**EXERCISE REQUIREMENTS:**
Repeat the following data exactly, omitting pictures.

**DATA SUPPLIED:**
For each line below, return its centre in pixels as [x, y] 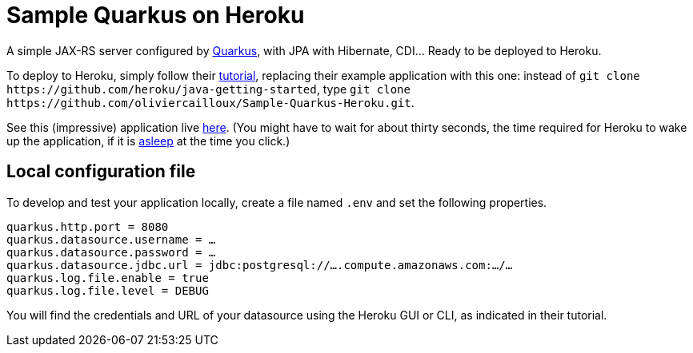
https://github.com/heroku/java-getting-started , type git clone [208, 89]
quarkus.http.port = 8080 [88, 226]
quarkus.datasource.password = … [111, 252]
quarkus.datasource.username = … [111, 239]
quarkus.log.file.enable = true [108, 278]
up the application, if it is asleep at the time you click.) [148, 141]
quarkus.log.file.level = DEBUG [108, 290]
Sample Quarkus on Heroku [156, 15]
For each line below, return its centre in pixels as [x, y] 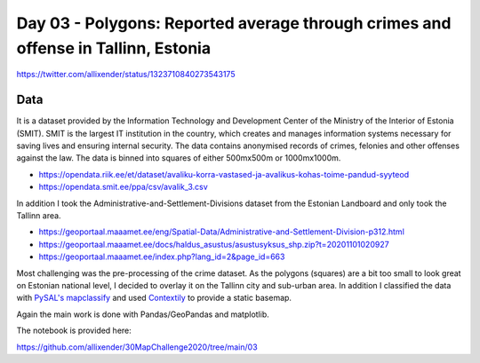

**EXERCISE OUTPUT:**
For each line below, return its centre in pixels as [x, y] 
https://github.com/heroku/java-getting-started , type git clone [208, 89]
quarkus.http.port = 8080 [88, 226]
quarkus.datasource.password = … [111, 252]
quarkus.datasource.username = … [111, 239]
quarkus.log.file.enable = true [108, 278]
up the application, if it is asleep at the time you click.) [148, 141]
quarkus.log.file.level = DEBUG [108, 290]
Sample Quarkus on Heroku [156, 15]
For each line below, return its centre in pixels as [x, y] 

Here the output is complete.